Now, he said it is his and others job to connect those in need to one of the 700 food pantries sprinkled throughout the state, or making sure they receive food stamps so people can purchase food at grocery stores or farmer’s markets rather than continuing this separate — and costly — food distribution strategy.
The twice-a-week drive through in East Hartford costs CT Food Share/Food Bank $40,000 a week to pay for things like traffic controllers and extra staff. This cost doesn’t factor in all the free food, volunteers, or Connecticut National Guard needed to staff the event.
Where’s the humanity?
Nicolas Rodriguez’s three young children really don’t like chicken.

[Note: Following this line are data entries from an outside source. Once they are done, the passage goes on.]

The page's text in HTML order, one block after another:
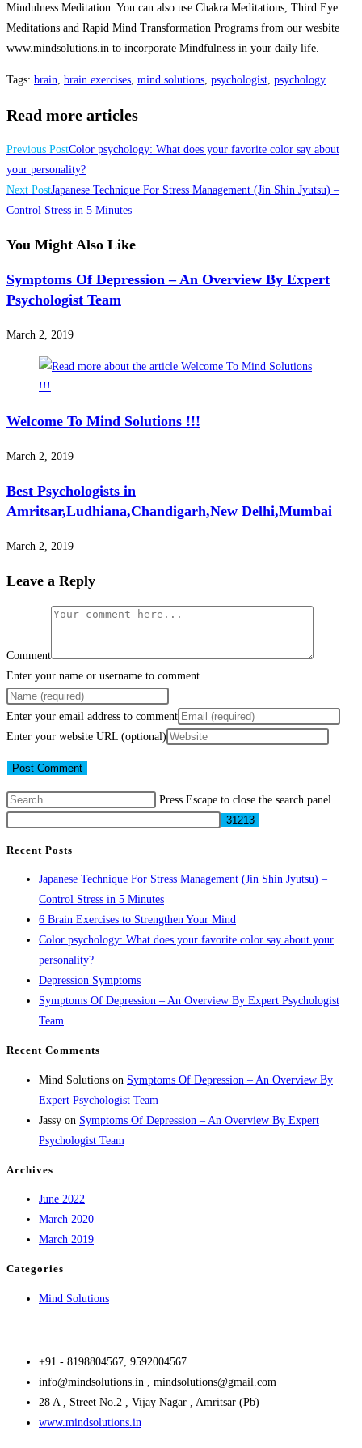
Mindulness Meditation. You can also use Chakra Meditations, Third Eye
Meditations and Rapid Mind Transformation Programs from our wesbite
www.mindsolutions.in to incorporate Mindfulness in your daily life.
Tags: brain, brain exercises, mind solutions, psychologist, psychology
Read more articles
Previous PostColor psychology: What does your favorite color say about
your personality?
Next PostJapanese Technique For Stress Management (Jin Shin Jyutsu) –
Control Stress in 5 Minutes
You Might Also Like
Symptoms Of Depression – An Overview By Expert
Psychologist Team
March 2, 2019
Welcome To Mind Solutions !!!
March 2, 2019
Best Psychologists in
Amritsar,Ludhiana,Chandigarh,New Delhi,Mumbai
March 2, 2019
Leave a Reply
Comment
Enter your name or username to comment
Enter your email address to comment
Enter your website URL (optional)
Press Escape to close the search panel.
Recent Posts
Japanese Technique For Stress Management (Jin Shin Jyutsu) –
Control Stress in 5 Minutes
6 Brain Exercises to Strengthen Your Mind
Color psychology: What does your favorite color say about your
personality?
Depression Symptoms
Symptoms Of Depression – An Overview By Expert Psychologist
Team
Recent Comments
Mind Solutions on Symptoms Of Depression – An Overview By
Expert Psychologist Team
Jassy on Symptoms Of Depression – An Overview By Expert
Psychologist Team
Archives
June 2022
March 2020
March 2019
Categories
Mind Solutions
+91 - 8198804567, 9592004567
info@mindsolutions.in , mindsolutions@gmail.com
28 A , Street No.2 , Vijay Nagar , Amritsar (Pb)
www.mindsolutions.in
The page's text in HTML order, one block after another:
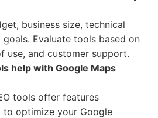
business size, technical
Evaluate tools based on
use, and customer support.
help with Google Maps
tools offer features
to optimize your Google
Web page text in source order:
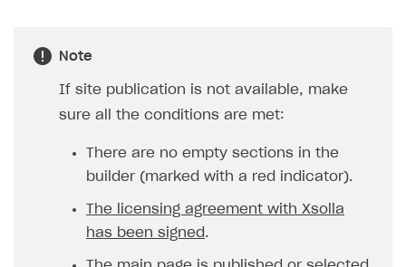
Note
If site publication is not available, make
sure all the conditions are met:
There are no empty sections in the
builder (marked with a red indicator).
The licensing agreement with Xsolla
has been signed .

But as he struggles to recover from COVID and has had to cut back his hours at the factory where he works, chicken is what’s in the free food box week after week. Sometimes the milk and cheese is just a day or two from the expiration date.

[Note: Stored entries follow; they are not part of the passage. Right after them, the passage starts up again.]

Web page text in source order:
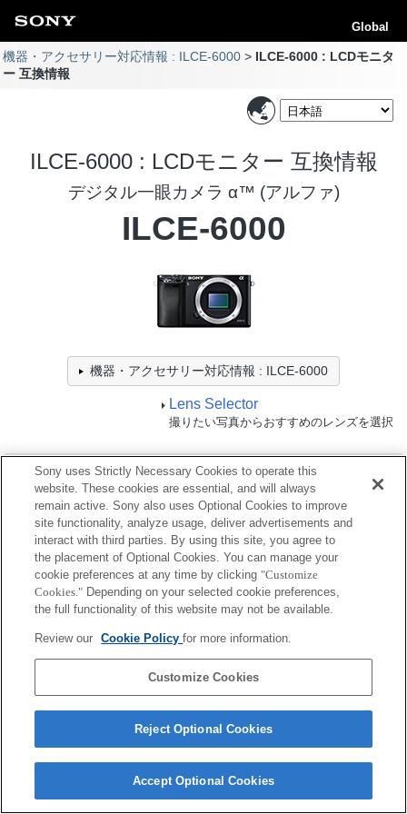
Global
機器・アクセサリー対応情報 : ILCE-6000
ILCE-6000 : LCDモニタ
ー 互換情報
ILCE-6000 : LCDモニター 互換情報
デジタル一眼カメラ α™ (アルファ)
ILCE-6000
機器・アクセサリー対応情報 : ILCE-6000
Lens Selector
撮りたい写真からおすすめのレンズを選択
LCDモニター
使用可能
制約事項あり
CLM-FHD5
CLM-V55
Copyright 2026 Sony Corporation
Sony uses Strictly Necessary Cookies to operate this
website. These cookies are essential, and will always
remain active. Sony also uses Optional Cookies to improve
site functionality, analyze usage, deliver advertisements and
interact with third parties. By using this site, you agree to
the placement of Optional Cookies. You can manage your
cookie preferences at any time by clicking "Customize
Cookies." Depending on your selected cookie preferences,
the full functionality of this website may not be available.
Review our Cookie Policyfor more information.
Customize Cookies
Reject Optional Cookies
Accept Optional Cookies
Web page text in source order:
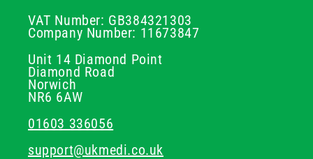
VAT Number: GB384321303
Company Number: 11673847
Unit 14 Diamond Point
Diamond Road
Norwich
NR6 6AW
01603 336056
support@ukmedi.co.uk
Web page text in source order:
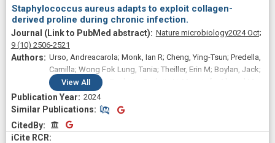
Staphylococcus aureus adapts to exploit collagen-
derived proline during chronic infection.
Nature microbiology2024 Oct;
9 (10) 2506-2521
Urso, Andreacarola; Monk, Ian R; Cheng, Ying-Tsun; Predella,
Camilla; Wong Fok Lung, Tania; Theiller, Erin M; Boylan, Jack;
Perelman, Sofya; Baskota, Swikrity U; Moustafa, Ahmed M;
Lohia, Gaurav; Lewis, Ian A; Howden, Benjamin P; Stinear,
Timothy P; Dorrello, Nicolino V; Torres, Victor; Prince, Alice S
View All
2024
Similar Publications
Similar Publications
CitedByCitedBy
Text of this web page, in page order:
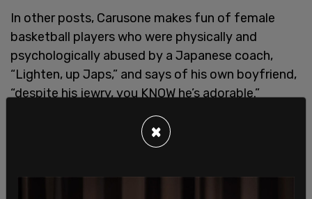
In other posts, Carusone makes fun of female
basketball players who were physically and
psychologically abused by a Japanese coach,
“Lighten, up Japs,” and says of his own boyfriend,
“despite his jewry, you KNOW he’s adorable.”
Given Media Matters insistence on trying to police
speech and ruin people for their past problematic
public reacts to this stunning hypocrisy. Perhaps
×

“Sometimes they say, ‘Oh, chicken again.’ And I say, ‘Well that’s what’s for dinner.'” the Hamden resident said, who doesn’t qualify for food stamps because he is undocumented and makes too much money for his children to qualify. “They’re eating a lot of chicken and potatoes these days.”
It’s an issue that comes up a lot.
At the drive-through in East Hartford, a couple of volunteers lamented when they saw children in the car and all they had to put in the trunk of their car from the protein section was a protein shake.
“Yea, she’s not going to eat that,” the volunteer pointed out while sifting through the boxes for an alternative for the next car with a child.
Advocates say the best way to provide food that people will actually eat — instead of handing out food they don’t like, can’t eat due to allergies or dietary restrictions, or doesn’t fit with their religious beliefs — is to give people food stamps so they can go to the store and pick it out themselves.
“We’re flying a little blind about what we’re giving people. We’re making sure that they’re getting nutrition but it might not be exactly the foods that they want or their children want,” said Coughlin of People to People food pantries, adding that when the pantries are safe enough to reopen this will somewhat help because then people can shop their aisles. “”We want to be able to get food that they’re actually going to eat.”
There is also a level of humanity that comes with food stamps.
“There’s a lot more dignity in allowing someone to go to the grocery store, and purchase food, versus someone going someplace and hoping someone hands them stuff they like,” said Coughlin. “I say it all the time, people should not rely on this kindness of strangers to have to feed their families. And that’s what those drive-throughs are.”
On a recent afternoon at the East Hartford mobile distribution site, there was a line of cars pulled over so their occupants could check what food they’d just received.